**WHAT NEEDS TO BE DONE**:
Collect every line of the records below that contains the word "quindi".

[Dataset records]

•••

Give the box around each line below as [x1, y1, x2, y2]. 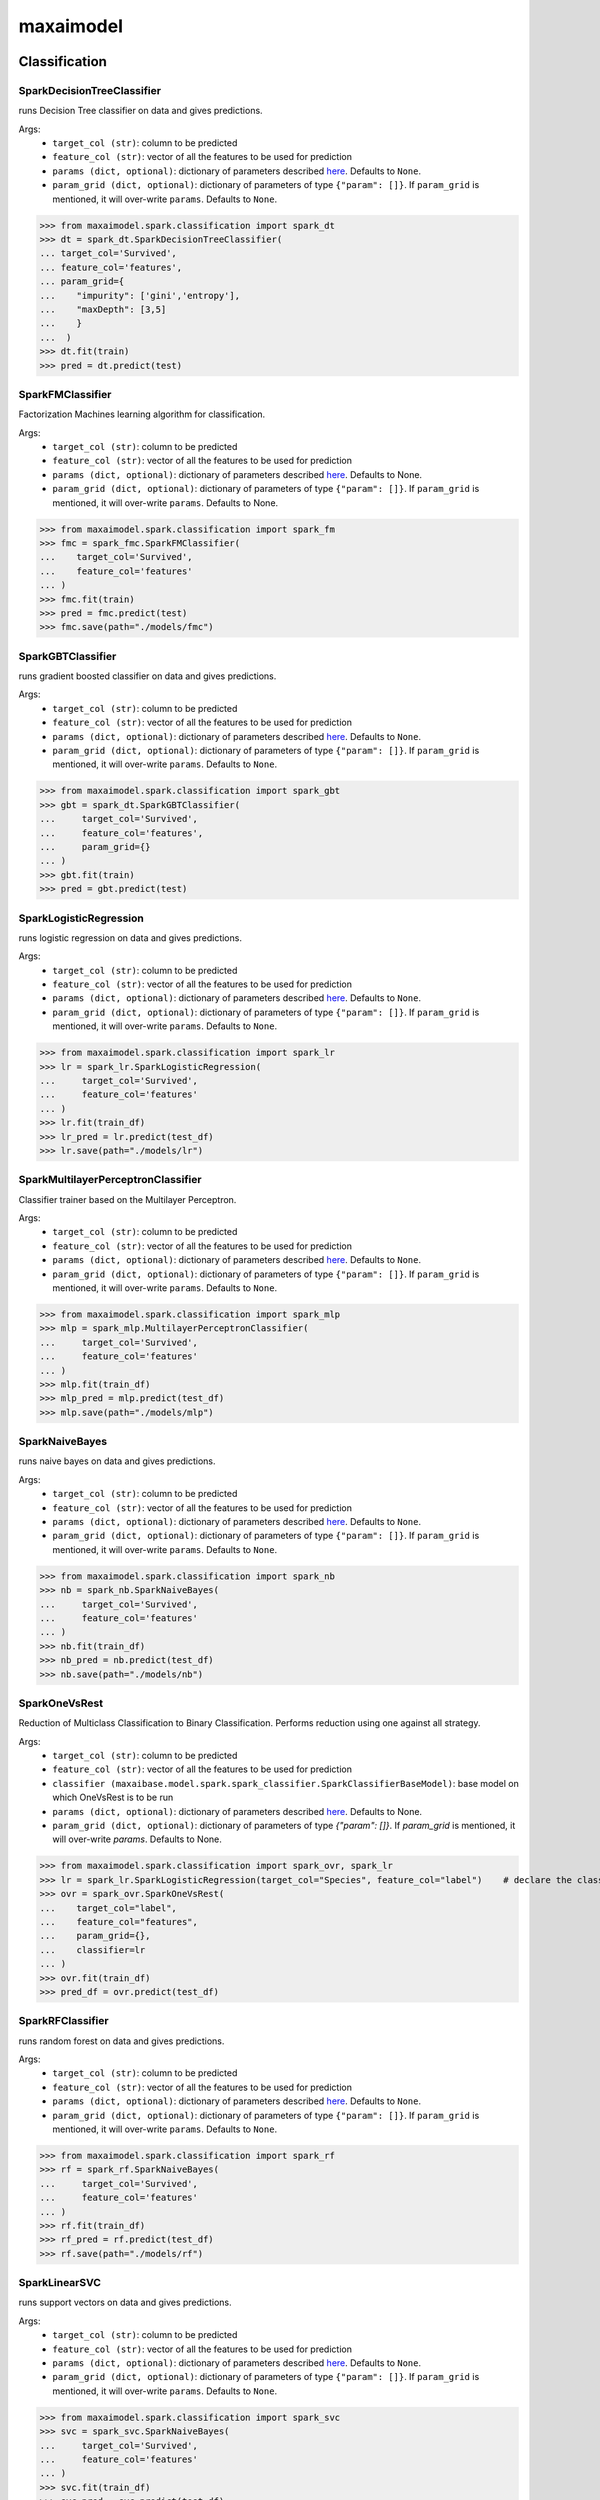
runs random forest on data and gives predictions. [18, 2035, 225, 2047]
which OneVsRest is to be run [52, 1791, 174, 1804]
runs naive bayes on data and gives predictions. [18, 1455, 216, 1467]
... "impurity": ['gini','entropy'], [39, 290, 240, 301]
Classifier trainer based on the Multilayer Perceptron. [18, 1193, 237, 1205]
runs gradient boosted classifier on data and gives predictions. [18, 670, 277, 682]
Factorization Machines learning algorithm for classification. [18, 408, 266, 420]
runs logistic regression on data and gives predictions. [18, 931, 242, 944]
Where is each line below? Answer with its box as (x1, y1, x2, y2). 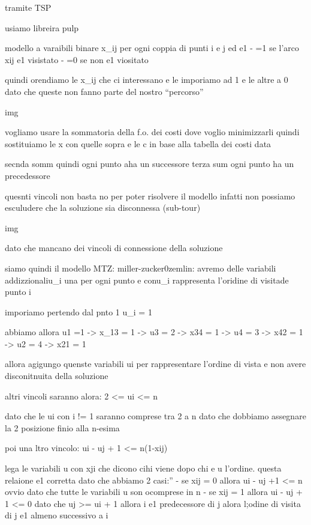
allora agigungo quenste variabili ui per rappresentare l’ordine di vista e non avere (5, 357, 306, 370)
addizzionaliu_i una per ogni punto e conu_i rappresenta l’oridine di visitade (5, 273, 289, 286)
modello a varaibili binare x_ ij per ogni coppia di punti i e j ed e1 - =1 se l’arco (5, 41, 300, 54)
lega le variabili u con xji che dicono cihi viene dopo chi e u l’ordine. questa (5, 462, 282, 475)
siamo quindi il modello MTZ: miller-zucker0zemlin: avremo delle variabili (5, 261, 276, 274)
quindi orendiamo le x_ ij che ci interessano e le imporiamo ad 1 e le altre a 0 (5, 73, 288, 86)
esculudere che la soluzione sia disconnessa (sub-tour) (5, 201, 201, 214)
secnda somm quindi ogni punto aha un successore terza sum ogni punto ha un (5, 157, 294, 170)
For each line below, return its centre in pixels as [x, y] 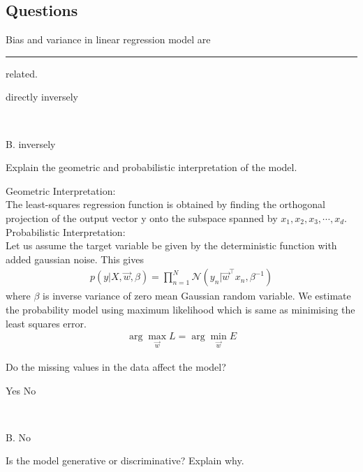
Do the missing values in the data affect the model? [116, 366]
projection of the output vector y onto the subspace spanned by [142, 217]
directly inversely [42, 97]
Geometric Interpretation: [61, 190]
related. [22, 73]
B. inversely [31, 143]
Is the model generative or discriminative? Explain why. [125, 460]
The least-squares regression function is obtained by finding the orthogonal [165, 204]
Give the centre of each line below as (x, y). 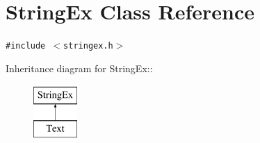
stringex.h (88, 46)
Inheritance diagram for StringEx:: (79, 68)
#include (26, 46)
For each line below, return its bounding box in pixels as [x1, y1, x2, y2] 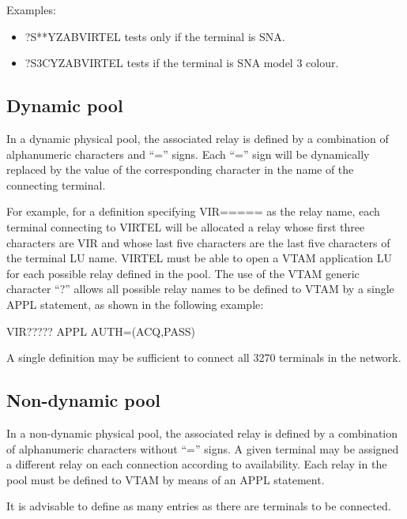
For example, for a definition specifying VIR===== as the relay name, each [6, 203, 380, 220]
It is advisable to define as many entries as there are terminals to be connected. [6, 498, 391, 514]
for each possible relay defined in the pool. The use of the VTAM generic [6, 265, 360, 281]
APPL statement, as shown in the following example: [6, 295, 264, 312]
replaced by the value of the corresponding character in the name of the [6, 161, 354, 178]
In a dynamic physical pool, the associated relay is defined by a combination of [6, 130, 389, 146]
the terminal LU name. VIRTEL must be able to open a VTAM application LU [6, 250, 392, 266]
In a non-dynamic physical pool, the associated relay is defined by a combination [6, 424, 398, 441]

•••

**SOLUTION FOR THIS TASK**:
siamo quindi il modello MTZ: miller-zucker0zemlin: avremo delle variabili (5, 261, 276, 274)
quindi orendiamo le x_ ij che ci interessano e le imporiamo ad 1 e le altre a 0 (5, 73, 288, 86)
secnda somm quindi ogni punto aha un successore terza sum ogni punto ha un (5, 157, 294, 170)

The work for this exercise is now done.